==== TASK INPUTS ====

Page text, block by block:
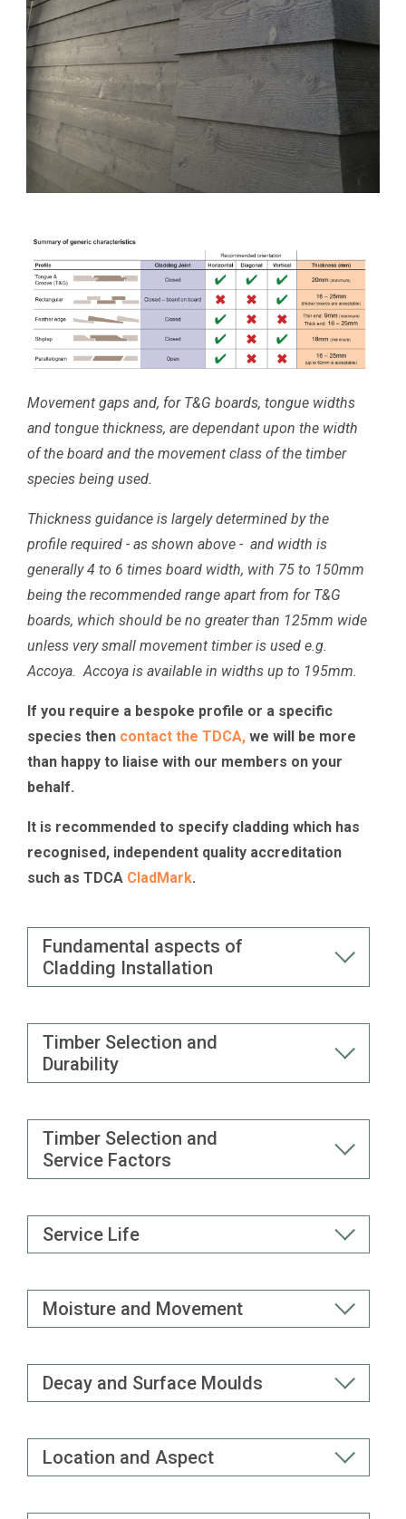
Movement gaps and, for T&G boards, tongue widths
and tongue thickness, are dependant upon the width
of the board and the movement class of the timber
species being used.
Thickness guidance is largely determined by the
profile required - as shown above - and width is
generally 4 to 6 times board width, with 75 to 150mm
being the recommended range apart from for T&G
boards, which should be no greater than 125mm wide
unless very small movement timber is used e.g.
Accoya. Accoya is available in widths up to 195mm.
If you require a bespoke profile or a specific
species then contact the TDCA, we will be more
than happy to liaise with our members on your
behalf.
It is recommended to specify cladding which has
recognised, independent quality accreditation
such as TDCA CladMark.
Fundamental aspects of
Cladding Installation
Timber Selection and
Durability
Timber Selection and
Service Factors
Service Life
Moisture and Movement
Decay and Surface Moulds
Location and Aspect
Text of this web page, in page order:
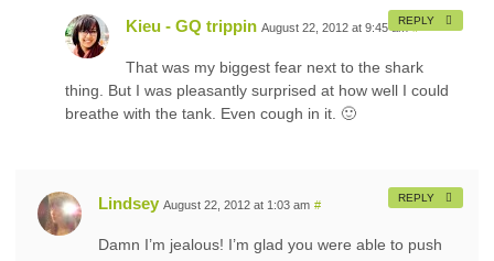
Kieu - GQ trippin August 22, 2012 at 9:45 am #
That was my biggest fear next to the shark
thing. But I was pleasantly surprised at how well I could
breathe with the tank. Even cough in it. 🙂
REPLY
Lindsey August 22, 2012 at 1:03 am #
Damn I’m jealous! I’m glad you were able to push
REPLY
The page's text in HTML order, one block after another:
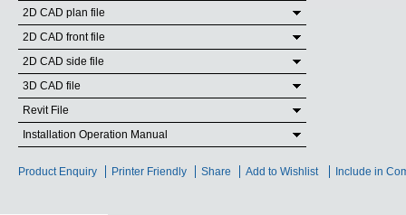
2D CAD plan file
2D CAD front file
2D CAD side file
3D CAD file
Revit File
Installation Operation Manual
Product Enquiry Printer Friendly Share Add to Wishlist Include in
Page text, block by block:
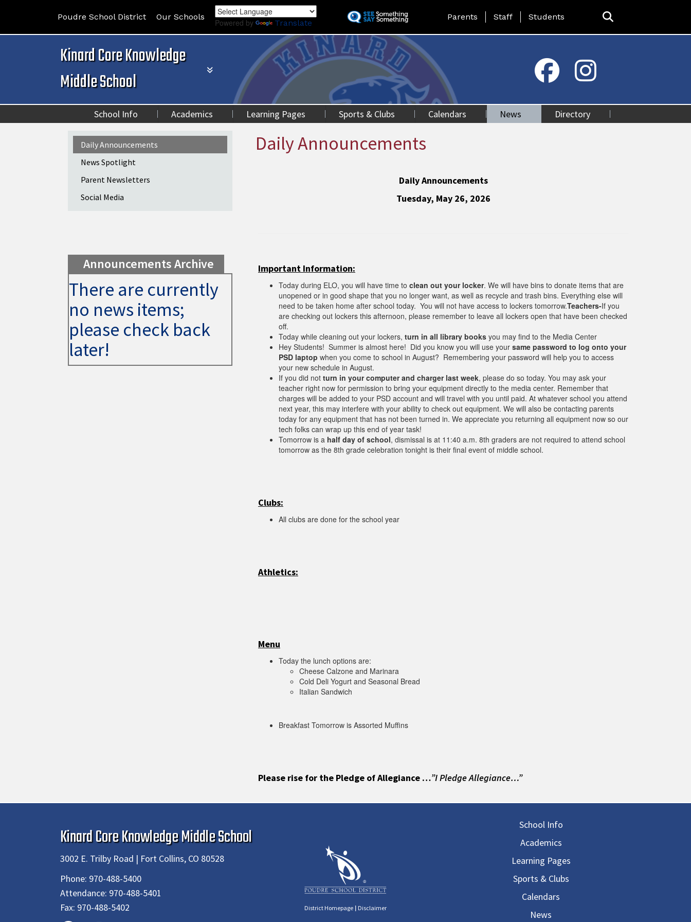
to
content
Poudre School District Our Schools
Powered by Translate
Landing Page Menu
Parents Staff Students
Kinard Core Knowledge
Middle School
School Info Academics Learning Pages Sports & Clubs Calendars News Directory
Daily Announcements
Daily Announcements
Tuesday, May 26, 2026
Important Information:
Today during ELO, you will have time to clean out your locker. We will have bins to donate items that are
unopened or in good shape that you no longer want, as well as recycle and trash bins. Everything else will
need to be taken home after school today. You will not have access to lockers tomorrow.Teachers-If you
are checking out lockers this afternoon, please remember to leave all lockers open that have been checked
off.
Today while cleaning out your lockers, turn in all library books you may find to the Media Center
Hey Students! Summer is almost here! Did you know you will use your same password to log onto your
PSD laptop when you come to school in August? Remembering your password will help you to access
your new schedule in August.
If you did not turn in your computer and charger last week, please do so today. You may ask your
teacher right now for permission to bring your equipment directly to the media center. Remember that
charges will be added to your PSD account and will travel with you until paid. At whatever school you attend
next year, this may interfere with your ability to check out equipment. We will also be contacting parents
today for any equipment that has not been turned in. We appreciate you returning all equipment now so our
tech folks can wrap up this end of year task!
Tomorrow is a half day of school, dismissal is at 11:40 a.m. 8th graders are not required to attend school
tomorrow as the 8th grade celebration tonight is their final event of middle school.
Clubs:
All clubs are done for the school year
Athletics:
Menu
Today the lunch options are:
Cheese Calzone and Marinara
Cold Deli Yogurt and Seasonal Bread
Italian Sandwich
Breakfast Tomorrow is Assorted Muffins
Please rise for the Pledge of Allegiance …”I Pledge Allegiance…”
Main navigation
Daily Announcements
News Spotlight
Parent Newsletters
Social Media
Announcements Archive
There are currently
no news items;
please check back
later!
Kinard Core Knowledge Middle School
3002 E. Trilby Road | Fort Collins, CO 80528
Phone: 970-488-5400
Attendance: 970-488-5401
Fax: 970-488-5402 District Homepage | Disclaimer
School Info
Academics
Learning Pages
Sports & Clubs
Calendars
News
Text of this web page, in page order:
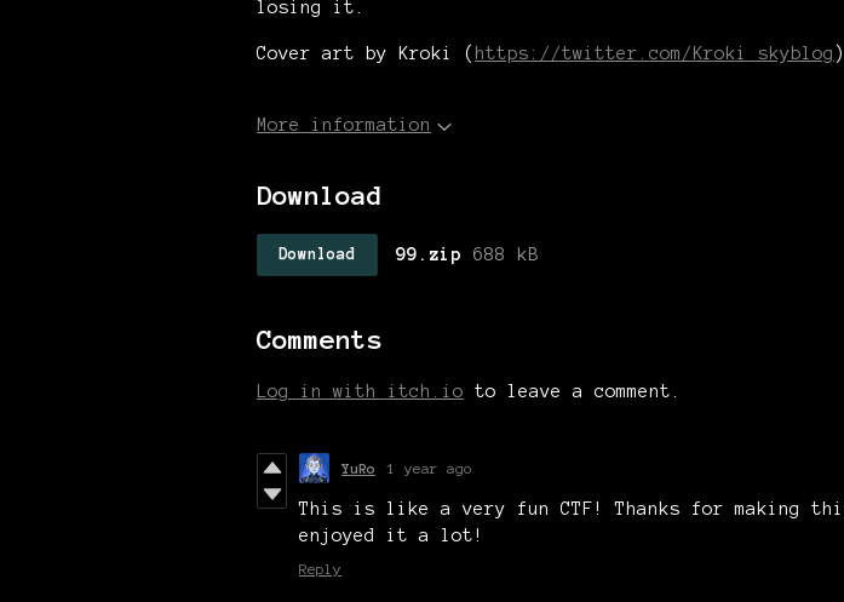
losing it.
Cover art by Kroki ( https://twitter.com/Kroki_skyblog
More information
Download
Download 99.zip 688 kB
Comments
Log in with itch.io to leave a comment.
YuRo 1 year ago
This is like a very fun CTF! Thanks for making
enjoyed it a lot!
Reply
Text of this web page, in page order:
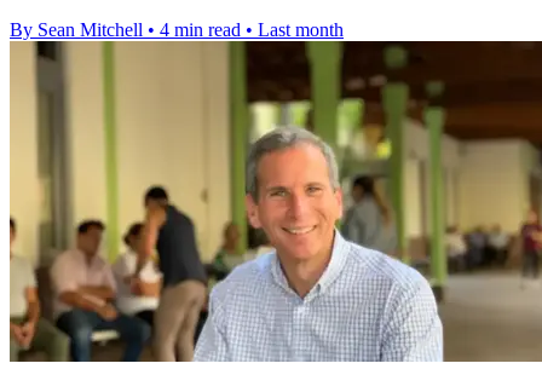
By Sean Mitchell • 4 min read • Last month
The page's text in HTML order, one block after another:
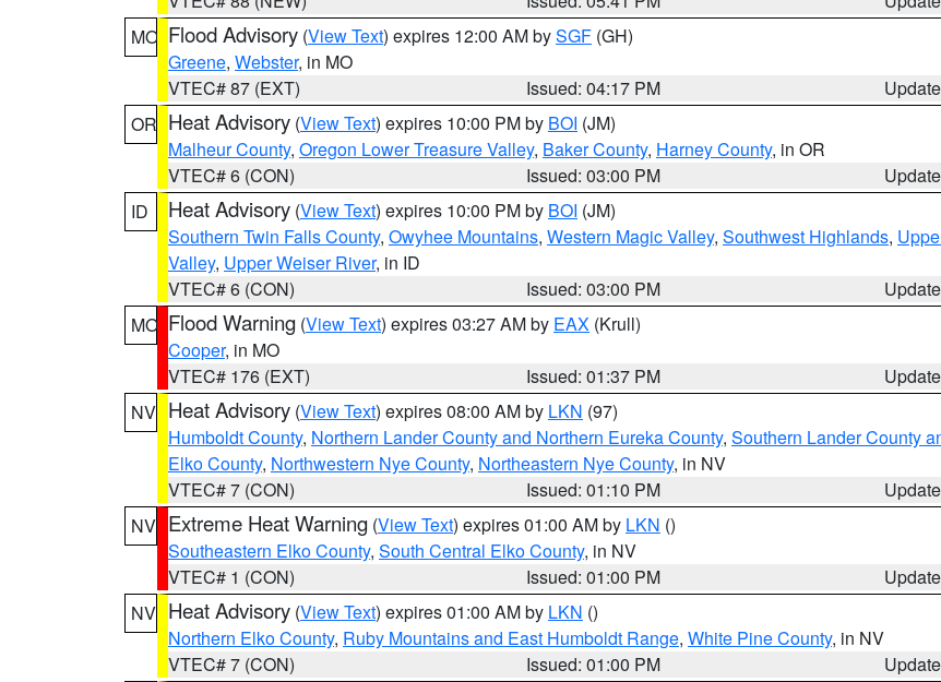
MO Flood Advisory (View Text) expires 12:00 AM bySGF (GH)
Greene, Webster, in MO
VTEC# 87 (EXT)
Issued: 04:17 PM
OR Heat Advisory (View Text) expires 10:00 PM by BOI (JM)
Malheur County, Oregon Lower Treasure Valley, Baker County, Harney County, in OR
VTEC# 6 (CON)
Issued: 03:00 PM
ID
Heat Advisory (View Text) expires 10:00 PM by BOI (JM)
Southern Twin Falls County, Owyhee Mountains, Western Magic Valley, Southwest Highlands,
Valley, Upper Weiser River, in ID
VTEC# 6 (CON)
Issued: 03:00 PM
MO Flood Warning (View Text) expires 03:27 AM by EAX (Krull)
Cooper, in MO
VTEC# 176 (EXT)
Issued: 01:37 PM
NV Heat Advisory (View Text) expires 08:00 AM by LKN (97)
Humboldt County, Northern Lander County and Northern Eureka County, Southern Lander County
Elko County, Northwestern Nye County, Northeastern Nye County, in NV
VTEC# 7 (CON)
Issued: 01:10 PM
NV Extreme Heat Warning (View Text) expires 01:00 AM by LKN ()
Southeastern Elko County, South Central Elko County, in NV
VTEC# 1 (CON)
Issued: 01:00 PM
NV Heat Advisory (View Text) expires 01:00 AM by LKN ()
Northern Elko County, Ruby Mountains and East Humboldt Range, White Pine County, in NV
VTEC# 7 (CON)
Issued: 01:00 PM
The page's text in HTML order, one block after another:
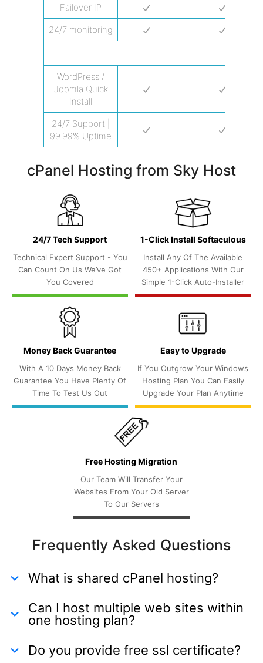
Failover IP
24/7 monitoring
WordPress /
Joomla Quick
Install
24/7 Support |
99.99% Uptime
cPanel Hosting from Sky Host
24/7 Tech Support
Technical Expert Support - You
Can Count On Us We’ve Got
You Covered
1-Click Install Softaculous
Install Any Of The Available
450+ Applications With Our
Simple 1-Click Auto-Installer
Money Back Guarantee
With A 10 Days Money Back
Guarantee You Have Plenty Of
Time To Test Us Out
Easy to Upgrade
If You Outgrow Your Windows
Hosting Plan You Can Easily
Upgrade Your Plan Anytime
Free Hosting Migration
Our Team Will Transfer Your
Websites From Your Old Server
To Our Servers
Frequently Asked Questions
What is shared cPanel hosting?
Can I host multiple web sites within
one hosting plan?
Do you provide free ssl certificate?
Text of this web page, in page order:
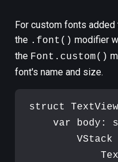
For custom fonts
the .font() modifier
the Font.custom()
font's name and size.
struct TextView
var
body :
VStack
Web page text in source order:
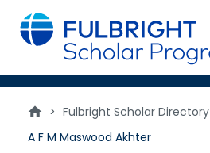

====

EXERCISE REQUIREMENTS.
Take the material above and set it down exactly, minus the images.

RESPONSE TO THE TASK.
Page text, block by block:
Movement gaps and, for T&G boards, tongue widths
and tongue thickness, are dependant upon the width
of the board and the movement class of the timber
species being used.
Thickness guidance is largely determined by the
profile required - as shown above - and width is
generally 4 to 6 times board width, with 75 to 150mm
being the recommended range apart from for T&G
boards, which should be no greater than 125mm wide
unless very small movement timber is used e.g.
Accoya. Accoya is available in widths up to 195mm.
If you require a bespoke profile or a specific
species then contact the TDCA, we will be more
than happy to liaise with our members on your
behalf.
It is recommended to specify cladding which has
recognised, independent quality accreditation
such as TDCA CladMark.
Fundamental aspects of
Cladding Installation
Timber Selection and
Durability
Timber Selection and
Service Factors
Service Life
Moisture and Movement
Decay and Surface Moulds
Location and Aspect
Text of this web page, in page order:
Kieu - GQ trippin August 22, 2012 at 9:45 am #
That was my biggest fear next to the shark
thing. But I was pleasantly surprised at how well I could
breathe with the tank. Even cough in it. 🙂
REPLY
Lindsey August 22, 2012 at 1:03 am #
Damn I’m jealous! I’m glad you were able to push
REPLY
The page's text in HTML order, one block after another:
2D CAD plan file
2D CAD front file
2D CAD side file
3D CAD file
Revit File
Installation Operation Manual
Product Enquiry Printer Friendly Share Add to Wishlist Include in
Page text, block by block:
to
content
Poudre School District Our Schools
Powered by Translate
Landing Page Menu
Parents Staff Students
Kinard Core Knowledge
Middle School
School Info Academics Learning Pages Sports & Clubs Calendars News Directory
Daily Announcements
Daily Announcements
Tuesday, May 26, 2026
Important Information:
Today during ELO, you will have time to clean out your locker. We will have bins to donate items that are
unopened or in good shape that you no longer want, as well as recycle and trash bins. Everything else will
need to be taken home after school today. You will not have access to lockers tomorrow.Teachers-If you
are checking out lockers this afternoon, please remember to leave all lockers open that have been checked
off.
Today while cleaning out your lockers, turn in all library books you may find to the Media Center
Hey Students! Summer is almost here! Did you know you will use your same password to log onto your
PSD laptop when you come to school in August? Remembering your password will help you to access
your new schedule in August.
If you did not turn in your computer and charger last week, please do so today. You may ask your
teacher right now for permission to bring your equipment directly to the media center. Remember that
charges will be added to your PSD account and will travel with you until paid. At whatever school you attend
next year, this may interfere with your ability to check out equipment. We will also be contacting parents
today for any equipment that has not been turned in. We appreciate you returning all equipment now so our
tech folks can wrap up this end of year task!
Tomorrow is a half day of school, dismissal is at 11:40 a.m. 8th graders are not required to attend school
tomorrow as the 8th grade celebration tonight is their final event of middle school.
Clubs:
All clubs are done for the school year
Athletics:
Menu
Today the lunch options are:
Cheese Calzone and Marinara
Cold Deli Yogurt and Seasonal Bread
Italian Sandwich
Breakfast Tomorrow is Assorted Muffins
Please rise for the Pledge of Allegiance …”I Pledge Allegiance…”
Main navigation
Daily Announcements
News Spotlight
Parent Newsletters
Social Media
Announcements Archive
There are currently
no news items;
please check back
later!
Kinard Core Knowledge Middle School
3002 E. Trilby Road | Fort Collins, CO 80528
Phone: 970-488-5400
Attendance: 970-488-5401
Fax: 970-488-5402 District Homepage | Disclaimer
School Info
Academics
Learning Pages
Sports & Clubs
Calendars
News
Text of this web page, in page order:
losing it.
Cover art by Kroki ( https://twitter.com/Kroki_skyblog
More information
Download
Download 99.zip 688 kB
Comments
Log in with itch.io to leave a comment.
YuRo 1 year ago
This is like a very fun CTF! Thanks for making
enjoyed it a lot!
Reply
Text of this web page, in page order:
By Sean Mitchell • 4 min read • Last month
The page's text in HTML order, one block after another:
MO Flood Advisory (View Text) expires 12:00 AM bySGF (GH)
Greene, Webster, in MO
VTEC# 87 (EXT)
Issued: 04:17 PM
OR Heat Advisory (View Text) expires 10:00 PM by BOI (JM)
Malheur County, Oregon Lower Treasure Valley, Baker County, Harney County, in OR
VTEC# 6 (CON)
Issued: 03:00 PM
ID
Heat Advisory (View Text) expires 10:00 PM by BOI (JM)
Southern Twin Falls County, Owyhee Mountains, Western Magic Valley, Southwest Highlands,
Valley, Upper Weiser River, in ID
VTEC# 6 (CON)
Issued: 03:00 PM
MO Flood Warning (View Text) expires 03:27 AM by EAX (Krull)
Cooper, in MO
VTEC# 176 (EXT)
Issued: 01:37 PM
NV Heat Advisory (View Text) expires 08:00 AM by LKN (97)
Humboldt County, Northern Lander County and Northern Eureka County, Southern Lander County
Elko County, Northwestern Nye County, Northeastern Nye County, in NV
VTEC# 7 (CON)
Issued: 01:10 PM
NV Extreme Heat Warning (View Text) expires 01:00 AM by LKN ()
Southeastern Elko County, South Central Elko County, in NV
VTEC# 1 (CON)
Issued: 01:00 PM
NV Heat Advisory (View Text) expires 01:00 AM by LKN ()
Northern Elko County, Ruby Mountains and East Humboldt Range, White Pine County, in NV
VTEC# 7 (CON)
Issued: 01:00 PM
The page's text in HTML order, one block after another:
Failover IP
24/7 monitoring
WordPress /
Joomla Quick
Install
24/7 Support |
99.99% Uptime
cPanel Hosting from Sky Host
24/7 Tech Support
Technical Expert Support - You
Can Count On Us We’ve Got
You Covered
1-Click Install Softaculous
Install Any Of The Available
450+ Applications With Our
Simple 1-Click Auto-Installer
Money Back Guarantee
With A 10 Days Money Back
Guarantee You Have Plenty Of
Time To Test Us Out
Easy to Upgrade
If You Outgrow Your Windows
Hosting Plan You Can Easily
Upgrade Your Plan Anytime
Free Hosting Migration
Our Team Will Transfer Your
Websites From Your Old Server
To Our Servers
Frequently Asked Questions
What is shared cPanel hosting?
Can I host multiple web sites within
one hosting plan?
Do you provide free ssl certificate?
Text of this web page, in page order:
For custom fonts
the .font() modifier
the Font.custom()
font's name and size.
struct TextView
var
body :
VStack
Web page text in source order:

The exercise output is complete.